1. Find the P-value.
2. Use this decision rule: If P-value is less than or equal to the level of significance, then reject the null hypothesis. If P-value is greater than the level of significance, then fail to reject the null hypothesis.
3. Write a statement to interpret the decision in the context of the original claim.

Now Try It Yourself

Below are a sample of hypotheses found in the research literature on race and ethnicity and their intersection with other variables, such as age, socioeconomic status, and sexual preference:

• Contact Hypothesis: Interracial contact is associated with more positive racial attitudes, especially among Whites and some effects are appreciable.
• Cumulative Disadvantage Hypothesis: Predicts that initial advantages and disadvantages compound and produce diverging health trajectories as individuals age. Rationale: Given the structural disadvantages that people of color face across multiple domains of the life course, the cumulative disadvantage hypothesis predicts that racial-ethnic health disparities increase with age. (Brown, O’Rand & Adkins (2012)^[15].
• Ethnicity Hypothesis: Ethnic minorities engage more in social activities than Whites of comparable socioeconomic status. Rationale: The relatively smaller, more cohesive ethnic group is able to exert pressure on the individual member to conform to the norms of the respective ethnic affiliation. (Antunes and Gaitz 1975)^[16].
• LGBT-POC (People of Color) Hypothesis: These individuals may experience unique stressors associated with their dual minority status, including simultaneously being subjected to multiple forms of microaggressions (brief, daily assaults which can be social or environmental, verbal or nonverbal, intentional or unintentional).
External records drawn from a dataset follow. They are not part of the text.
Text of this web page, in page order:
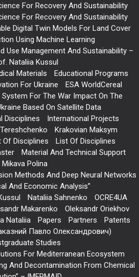
For Recovery And Sustainability
For Recovery And Sustainability
Digital Twin Models For Land Cover
Using Machine Learning
Use Management And Sustainability –
Nataliia Kussul
Materials
Educational Programs
For Ukraine
ESA WorldCereal
For The War Impact On The
Based On Satellite Data
Disciplines
International Projects
Krakovian Maksym
Of Disciplines
List Of Disciplines
Material And Technical Support
Mikava Polina
Methods And Deep Neural Networks
And Economic Analysis”
Nataliia Sahnenko
OCRE4UA
Makarenko
Oleksandr Oriekhov
Nataliia Papers Partners
Patents
Павло Олександрович)
Studies
For Mediterranean Ecosystem
And Decontamination From Chemical
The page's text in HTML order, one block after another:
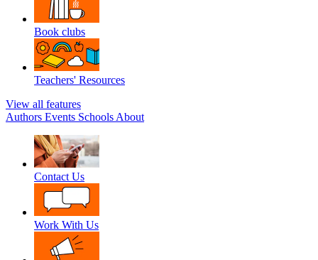
Book clubs
Teachers' Resources
View all features
Authors Events Schools About
Contact Us
Work With Us
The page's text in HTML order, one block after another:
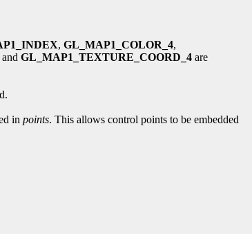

Within LGBT communities, LGBT-POC may experience racism in dating relationships and social networks. Rationale: Racial/ethnic minority individuals have reported exclusion from LGBT community events and spaces. For example, certain gay bars have been noted for refusing entry of African Americans and providing poorer service to Black patrons. (Balsam et al. 2011)^[17].
• Persistent Inequality Hypothesis: Predicts that racial-ethnic inequalities in health remain stable with age. Rationale: Socio-economic conditions and race-ethnicity are considered “fundamental causes” of disease and illness because of their persistent association with health over time regardless of changing intermediate mechanisms. (Brown, O’Rand & Atkins (2012).
• Statistical Discrimination or Profiling Hypothesis: In this situation, an individual or firm uses overall beliefs about a group to make decisions about an individual from that group. The perceived group characteristics are assumed to apply to the individual. Thus, statistical discrimination may result in an individual member of the disadvantaged group being treated in a way that does not focus on his or her own capabilities. (National Academies Press 2004)^[18].
• Weathering Hypothesis: Chronic exposure to social and economic disadvantage leads to accelerated decline in physical health outcomes and could partially explain racial disparities in a wide array of health conditions. (Forde, Crookes, Suglia & Demmer 2019)^[19].
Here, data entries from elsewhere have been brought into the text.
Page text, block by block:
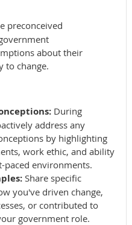
preconceived
about their
to change.
During
address any
by highlighting
work ethic, and ability
paced environments.
Share specific
you've driven change,
or contributed to
government role.
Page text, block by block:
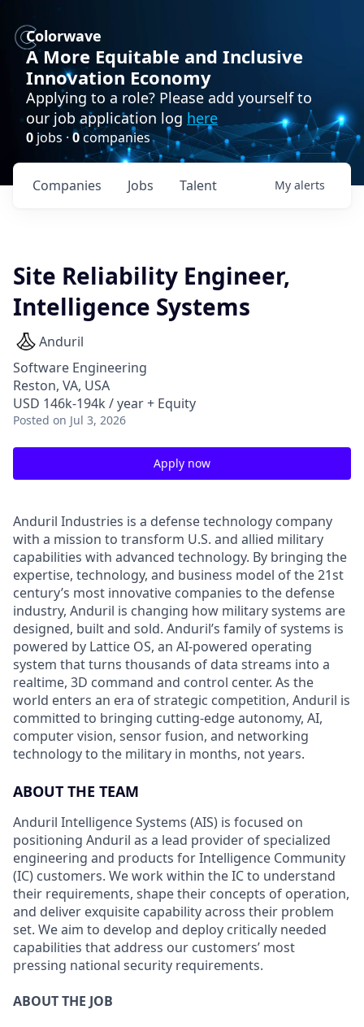
Colorwave
A More Equitable and Inclusive
Innovation Economy
Applying to a role? Please add yourself to
our job application log here
0 jobs · 0companies
Jobs
Companies Talent My alerts
Site Reliability Engineer,
Intelligence Systems
Anduril
Software Engineering
Reston, VA, USA
USD 146k-194k / year + Equity
Posted on Jul 3, 2026
Apply now
Anduril Industries is a defense technology company
with a mission to transform U.S. and allied military
capabilities with advanced technology. By bringing the
expertise, technology, and business model of the 21st
century’s most innovative companies to the defense
industry, Anduril is changing how military systems are
designed, built and sold. Anduril’s family of systems is
powered by Lattice OS, an AI-powered operating
system that turns thousands of data streams into a
realtime, 3D command and control center. As the
world enters an era of strategic competition, Anduril is
committed to bringing cutting-edge autonomy, AI,
computer vision, sensor fusion, and networking
technology to the military in months, not years.
ABOUT THE TEAM
Anduril Intelligence Systems (AIS) is focused on
positioning Anduril as a lead provider of specialized
engineering and products for Intelligence Community
(IC) customers. We work within the IC to understand
their requirements, shape their concepts of operation,
and deliver exquisite capability across their problem
set. We aim to develop and deploy critically needed
capabilities that address our customers’ most
pressing national security requirements.
ABOUT THE JOB

Author’s Comment: The above reminds us that the journey of “equity-mindedness” is really about doing anti-racism, anti-oppression, and anti-colonialism work. Thus, statistics must be socially just in its methods as well as its intentions.
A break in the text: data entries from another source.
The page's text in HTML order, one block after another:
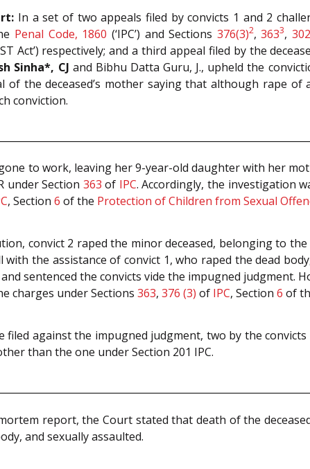
In a set of two appeals filed by convicts 1 and 2
Penal Code, 1860 (‘IPC’) and Sections 376(3)2,3633,302
ST Act’) respectively; and a third appeal filed by the
Sinha*, CJ and Bibhu Datta Guru, J., upheld the
of the deceased’s mother saying that although rape
conviction.
to work, leaving her 9-year-old daughter with her
under Section 363 of IPC. Accordingly, the investigation
, Section 6 of the Protection of Children from Sexual
convict 2 raped the minor deceased, belonging to
the assistance of convict 1, who raped the dead
sentenced the convicts vide the impugned judgment.
charges under Sections 363, 376 (3) of IPC, Section 6 of
filed against the impugned judgment, two by the
than the one under Section 201 IPC.
report, the Court stated that death of the
and sexually assaulted.

Writing this OER book has reinforced the importance of upholding dharma (ethical and moral righteousness) when planning and implementing a study. Not only do we have to be careful about “bias creep,” but be careful about the unintended deleterious effects of conclusions reached.

Thank you all for staying committed to this journey! I take this opportunity to acknowledge the group Sweet Honey in the Rock, which celebrates its 50th Anniversary this year of singing social justice songs. Their debut began in 1973 at a workshop at Howard University, a historically Black college in Washington, DC. It was their creative songs that motivated me each day to write this OER book.